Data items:
——————
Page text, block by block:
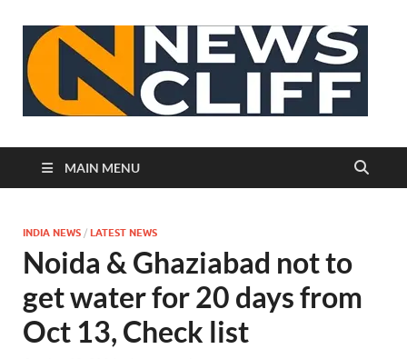
MAIN MENU
INDIA NEWS / LATEST NEWS
Noida & Ghaziabad not to
get water for 20 days from
Oct 13, Check list
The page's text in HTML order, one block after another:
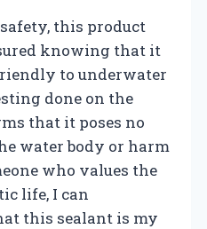
this product
knowing that it
to underwater
done on the
that it poses no
water body or harm
who values the
life, I can
this sealant is my
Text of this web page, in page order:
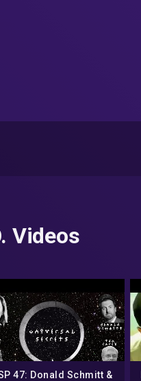
Videos
47: Donald Schmitt &
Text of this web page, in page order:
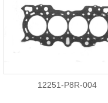
12251-P8R-004
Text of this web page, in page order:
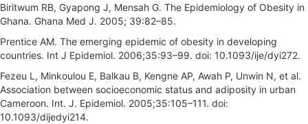
Biritwum RB, Gyapong J, Mensah G. The Epidemiology of Obesity in
Ghana. Ghana Med J. 2005; 39:82–85.
Prentice AM. The emerging epidemic of obesity in developing
countries. Int J Epidemiol. 2006;35:93–99. doi: 10.1093/ije/dyi272.
Fezeu L, Minkoulou E, Balkau B, Kengne AP, Awah P, Unwin N, et al.
Association between socioeconomic status and adiposity in urban
Cameroon. Int. J. Epidemiol. 2005;35:105–111. doi:
10.1093/dijedyi214.
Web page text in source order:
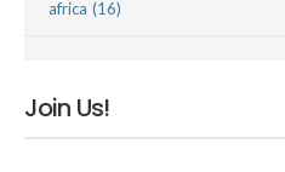
africa (16)
Join Us!
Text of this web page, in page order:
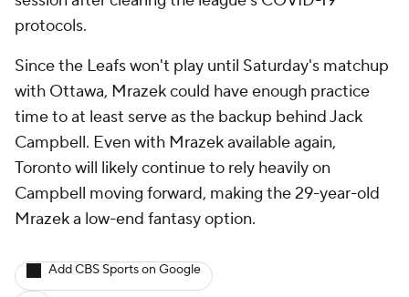
protocols.
Since the Leafs won't play until Saturday's matchup
with Ottawa, Mrazek could have enough practice
time to at least serve as the backup behind Jack
Campbell. Even with Mrazek available again,
Toronto will likely continue to rely heavily on
Campbell moving forward, making the 29-year-old
Mrazek a low-end fantasy option.
Add CBS Sports on Google
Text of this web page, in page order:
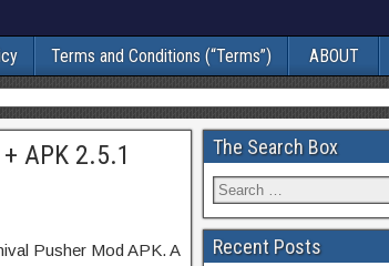
Terms and Conditions (“Terms”) ABOUT
APK 2.5.1
Pusher Mod APK. A
The Search Box
Recent Posts
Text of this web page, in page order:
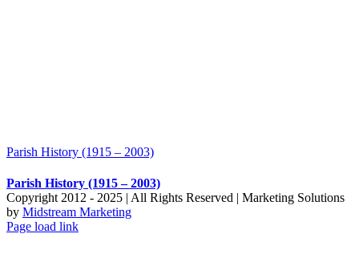
Parish History (1915 – 2003)
Parish History (1915 – 2003)
Copyright 2012 - 2025 | All Rights Reserved | Marketing Solutions
by Midstream Marketing
Page load link
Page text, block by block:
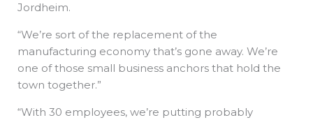
Jordheim.
“We’re sort of the replacement of the
manufacturing economy that’s gone away. We’re
one of those small business anchors that hold the
town together.”
“With 30 employees, we’re putting probably
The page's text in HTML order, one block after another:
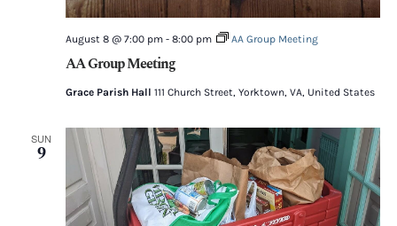
AA Group Meeting
August 8 @ 7:00 pm- 8:00 pm AA Group Meeting
Grace Parish Hall 111 Church Street, Yorktown, VA, United States
SUN
9
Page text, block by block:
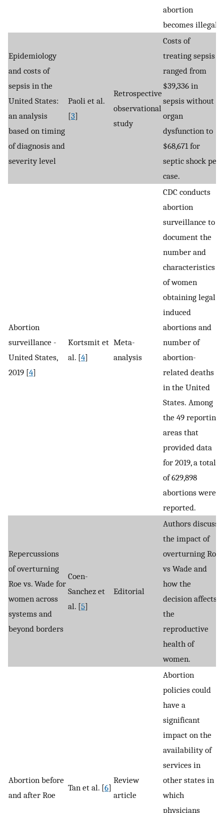
abortion
becomes illegal.
Epidemiology
and costs of
sepsis in the
United States:
an analysis
based on timing
of diagnosis and
severity level
Paoli et al.
[3]
Retrospective
observational
study
Costs of
treating sepsis
ranged from
$39,336 in
sepsis without
organ
dysfunction to
$68,671 for
septic shock per
case.
Abortion
surveillance -
United States,
2019 [4]
Kortsmit et
al. [4]
Meta-
analysis
CDC conducts
abortion
surveillance to
document the
number and
characteristics
of women
obtaining legal
induced
abortions and
number of
abortion-
related deaths
in the United
States. Among
the 49 reporting
areas that
provided data
for 2019, a total
of 629,898
abortions were
reported.
Repercussions
of overturning
Roe vs. Wade for
women across
systems and
beyond borders
Coen-
Sanchez et
al. [5]
Editorial
Authors discuss
the impact of
overturning Roe
vs Wade and
how the
decision affects
the
reproductive
health of
women.
Abortion before
and after Roe
Tan et al. [6]
Review
article
Abortion
policies could
have a
significant
impact on the
availability of
services in
other states in
which
physicians
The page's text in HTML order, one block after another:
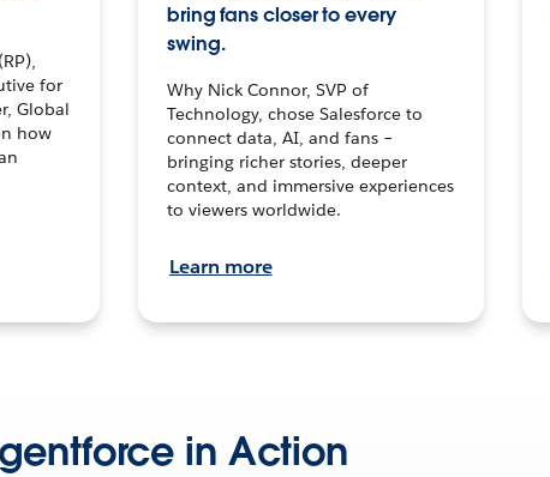
for
Global
how
bring fans closer to every
swing.
Why Nick Connor, SVP of
Technology, chose Salesforce to
connect data, AI, and fans –
bringing richer stories, deeper
context, and immersive experiences
to viewers worldwide.
Learn more
in Action
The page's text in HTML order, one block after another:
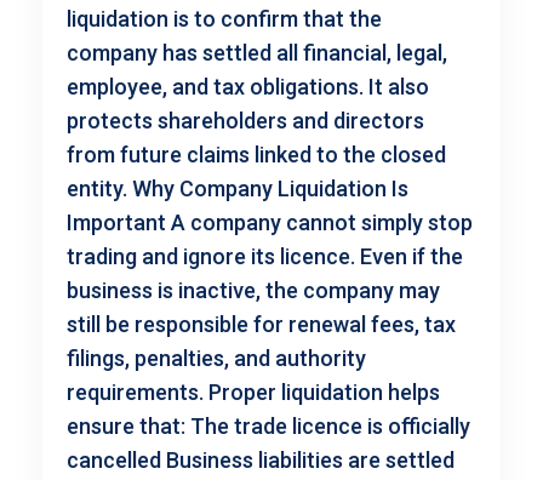
liquidation is to confirm that the
company has settled all financial, legal,
employee, and tax obligations. It also
protects shareholders and directors
from future claims linked to the closed
entity. Why Company Liquidation Is
Important A company cannot simply stop
trading and ignore its licence. Even if the
business is inactive, the company may
still be responsible for renewal fees, tax
filings, penalties, and authority
requirements. Proper liquidation helps
ensure that: The trade licence is officially
cancelled Business liabilities are settled
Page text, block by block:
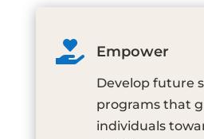
 Empower
Develop future
programs that
individuals
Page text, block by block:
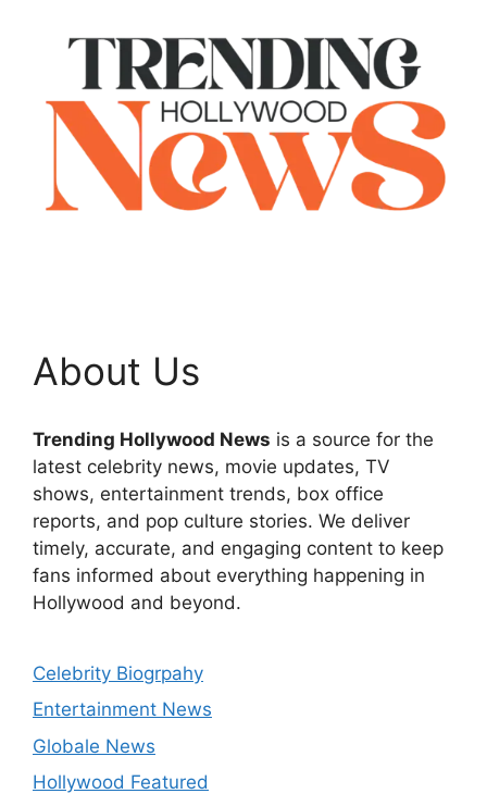
About Us
Trending Hollywood News is a source for the
latest celebrity news, movie updates, TV
shows, entertainment trends, box office
reports, and pop culture stories. We deliver
timely, accurate, and engaging content to keep
fans informed about everything happening in
Hollywood and beyond.
Celebrity Biogrpahy
Entertainment News
Globale News
Hollywood Featured
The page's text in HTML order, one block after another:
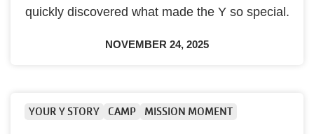
quickly discovered what made the Y so special.
NOVEMBER 24, 2025
YOUR Y STORY CAMP MISSION MOMENT
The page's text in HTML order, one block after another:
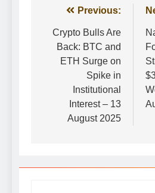
Post
navigation
Previous:
Crypto Bulls Are
Back: BTC and
ETH Surge on
Spike in
Institutional
Interest – 13
August 2025
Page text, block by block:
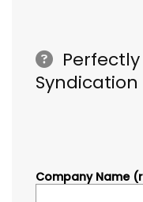
Syndication
Company Name
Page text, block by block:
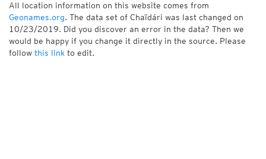
All location information on this website comes from
Geonames.org. The data set of Chaïdári was last changed on
10/23/2019. Did you discover an error in the data? Then we
would be happy if you change it directly in the source. Please
follow this link to edit.
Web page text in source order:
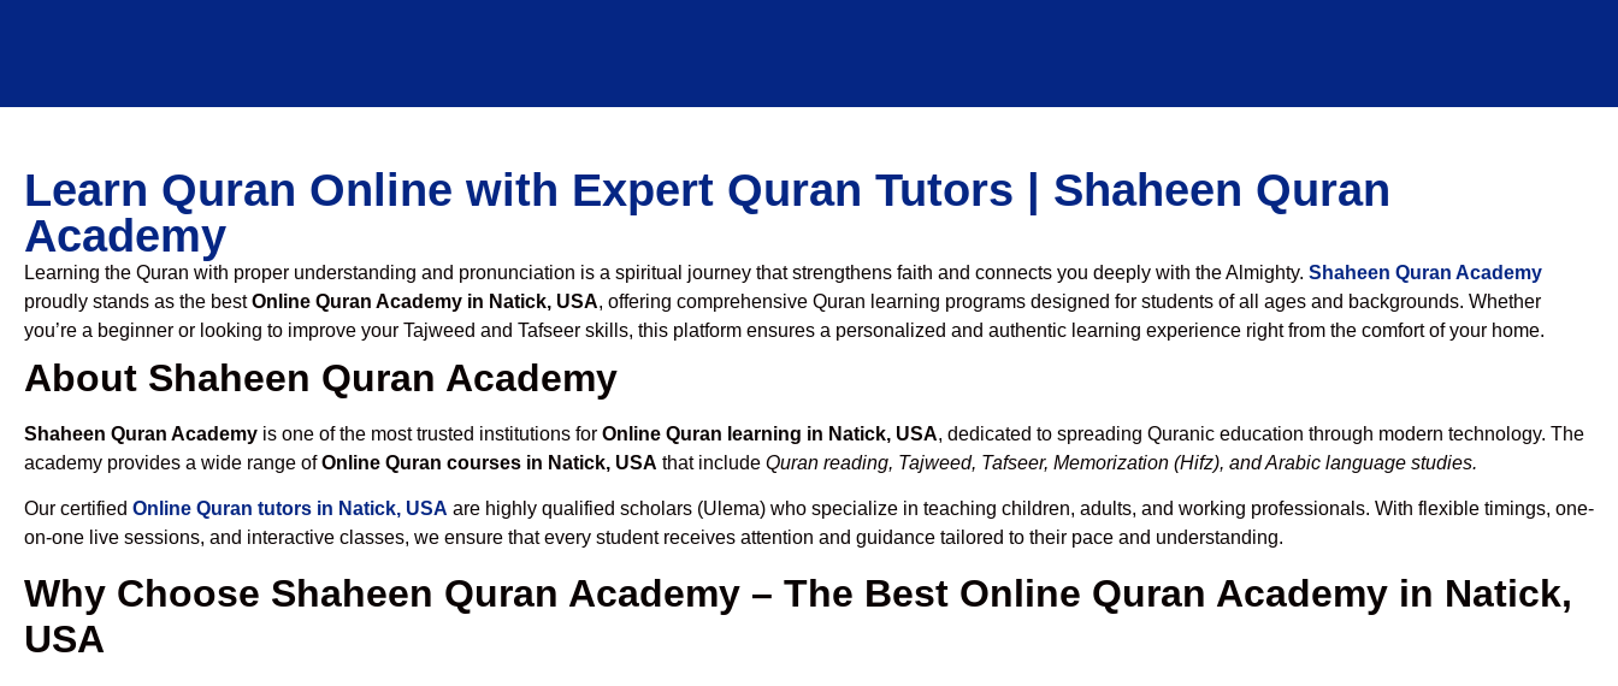
Learn Quran Online with Expert Quran Tutors | Shaheen Quran
Academy
Learning the Quran with proper understanding and pronunciation is a spiritual journey that strengthens faith and connects you deeply with the Almighty. Shaheen Quran Academy
proudly stands as the bestOnline Quran Academy in Natick, USA, offering comprehensive Quran learning programs designed for students of all ages and backgrounds. Whether
you’re a beginner or looking to improve your Tajweed and Tafseer skills, this platform ensures a personalized and authentic learning experience right from the comfort of your home.
About Shaheen Quran Academy
Shaheen Quran Academy is one of the most trusted institutions for Online Quran learning in Natick, USA, dedicated to spreading Quranic education through modern technology. The
academy provides a wide range ofOnline Quran courses in Natick, USA that include Quran reading, Tajweed, Tafseer, Memorization (Hifz), and Arabic language studies.
Our certified Online Quran tutors in Natick, USA are highly qualified scholars (Ulema) who specialize in teaching children, adults, and working professionals. With flexible timings, one-
on-one live sessions, and interactive classes, we ensure that every student receives attention and guidance tailored to their pace and understanding.
Why Choose Shaheen Quran Academy – The Best Online Quran Academy in Natick,
USA
——————
Only the text of the entries above is to be given again, exactly, with the pictures left out.

Page text, block by block:
MAIN MENU
INDIA NEWS / LATEST NEWS
Noida & Ghaziabad not to
get water for 20 days from
Oct 13, Check list
The page's text in HTML order, one block after another:
this product
knowing that it
to underwater
done on the
that it poses no
water body or harm
who values the
life, I can
this sealant is my
Text of this web page, in page order:
Videos
47: Donald Schmitt &
Text of this web page, in page order:
12251-P8R-004
Text of this web page, in page order:
Biritwum RB, Gyapong J, Mensah G. The Epidemiology of Obesity in
Ghana. Ghana Med J. 2005; 39:82–85.
Prentice AM. The emerging epidemic of obesity in developing
countries. Int J Epidemiol. 2006;35:93–99. doi: 10.1093/ije/dyi272.
Fezeu L, Minkoulou E, Balkau B, Kengne AP, Awah P, Unwin N, et al.
Association between socioeconomic status and adiposity in urban
Cameroon. Int. J. Epidemiol. 2005;35:105–111. doi:
10.1093/dijedyi214.
Web page text in source order:
africa (16)
Join Us!
Text of this web page, in page order:
protocols.
Since the Leafs won't play until Saturday's matchup
with Ottawa, Mrazek could have enough practice
time to at least serve as the backup behind Jack
Campbell. Even with Mrazek available again,
Toronto will likely continue to rely heavily on
Campbell moving forward, making the 29-year-old
Mrazek a low-end fantasy option.
Add CBS Sports on Google
Text of this web page, in page order:
Terms and Conditions (“Terms”) ABOUT
APK 2.5.1
Pusher Mod APK. A
The Search Box
Recent Posts
Text of this web page, in page order:
Parish History (1915 – 2003)
Parish History (1915 – 2003)
Copyright 2012 - 2025 | All Rights Reserved | Marketing Solutions
by Midstream Marketing
Page load link
Page text, block by block:
Jordheim.
“We’re sort of the replacement of the
manufacturing economy that’s gone away. We’re
one of those small business anchors that hold the
town together.”
“With 30 employees, we’re putting probably
The page's text in HTML order, one block after another:
AA Group Meeting
August 8 @ 7:00 pm- 8:00 pm AA Group Meeting
Grace Parish Hall 111 Church Street, Yorktown, VA, United States
SUN
9
Page text, block by block:
abortion
becomes illegal.
Epidemiology
and costs of
sepsis in the
United States:
an analysis
based on timing
of diagnosis and
severity level
Paoli et al.
[3]
Retrospective
observational
study
Costs of
treating sepsis
ranged from
$39,336 in
sepsis without
organ
dysfunction to
$68,671 for
septic shock per
case.
Abortion
surveillance -
United States,
2019 [4]
Kortsmit et
al. [4]
Meta-
analysis
CDC conducts
abortion
surveillance to
document the
number and
characteristics
of women
obtaining legal
induced
abortions and
number of
abortion-
related deaths
in the United
States. Among
the 49 reporting
areas that
provided data
for 2019, a total
of 629,898
abortions were
reported.
Repercussions
of overturning
Roe vs. Wade for
women across
systems and
beyond borders
Coen-
Sanchez et
al. [5]
Editorial
Authors discuss
the impact of
overturning Roe
vs Wade and
how the
decision affects
the
reproductive
health of
women.
Abortion before
and after Roe
Tan et al. [6]
Review
article
Abortion
policies could
have a
significant
impact on the
availability of
services in
other states in
which
physicians
The page's text in HTML order, one block after another:
for
Global
how
bring fans closer to every
swing.
Why Nick Connor, SVP of
Technology, chose Salesforce to
connect data, AI, and fans –
bringing richer stories, deeper
context, and immersive experiences
to viewers worldwide.
Learn more
in Action
The page's text in HTML order, one block after another:
liquidation is to confirm that the
company has settled all financial, legal,
employee, and tax obligations. It also
protects shareholders and directors
from future claims linked to the closed
entity. Why Company Liquidation Is
Important A company cannot simply stop
trading and ignore its licence. Even if the
business is inactive, the company may
still be responsible for renewal fees, tax
filings, penalties, and authority
requirements. Proper liquidation helps
ensure that: The trade licence is officially
cancelled Business liabilities are settled
Page text, block by block:
 Empower
Develop future
programs that
individuals
Page text, block by block:
About Us
Trending Hollywood News is a source for the
latest celebrity news, movie updates, TV
shows, entertainment trends, box office
reports, and pop culture stories. We deliver
timely, accurate, and engaging content to keep
fans informed about everything happening in
Hollywood and beyond.
Celebrity Biogrpahy
Entertainment News
Globale News
Hollywood Featured
The page's text in HTML order, one block after another:
quickly discovered what made the Y so special.
NOVEMBER 24, 2025
YOUR Y STORY CAMP MISSION MOMENT
The page's text in HTML order, one block after another:
Post
navigation
Previous:
Crypto Bulls Are
Back: BTC and
ETH Surge on
Spike in
Institutional
Interest – 13
August 2025
Page text, block by block:
Syndication
Company Name
Page text, block by block:
All location information on this website comes from
Geonames.org. The data set of Chaïdári was last changed on
10/23/2019. Did you discover an error in the data? Then we
would be happy if you change it directly in the source. Please
follow this link to edit.
Web page text in source order:
Learn Quran Online with Expert Quran Tutors | Shaheen Quran
Academy
Learning the Quran with proper understanding and pronunciation is a spiritual journey that strengthens faith and connects you deeply with the Almighty. Shaheen Quran Academy
proudly stands as the bestOnline Quran Academy in Natick, USA, offering comprehensive Quran learning programs designed for students of all ages and backgrounds. Whether
you’re a beginner or looking to improve your Tajweed and Tafseer skills, this platform ensures a personalized and authentic learning experience right from the comfort of your home.
About Shaheen Quran Academy
Shaheen Quran Academy is one of the most trusted institutions for Online Quran learning in Natick, USA, dedicated to spreading Quranic education through modern technology. The
academy provides a wide range ofOnline Quran courses in Natick, USA that include Quran reading, Tajweed, Tafseer, Memorization (Hifz), and Arabic language studies.
Our certified Online Quran tutors in Natick, USA are highly qualified scholars (Ulema) who specialize in teaching children, adults, and working professionals. With flexible timings, one-
on-one live sessions, and interactive classes, we ensure that every student receives attention and guidance tailored to their pace and understanding.
Why Choose Shaheen Quran Academy – The Best Online Quran Academy in Natick,
USA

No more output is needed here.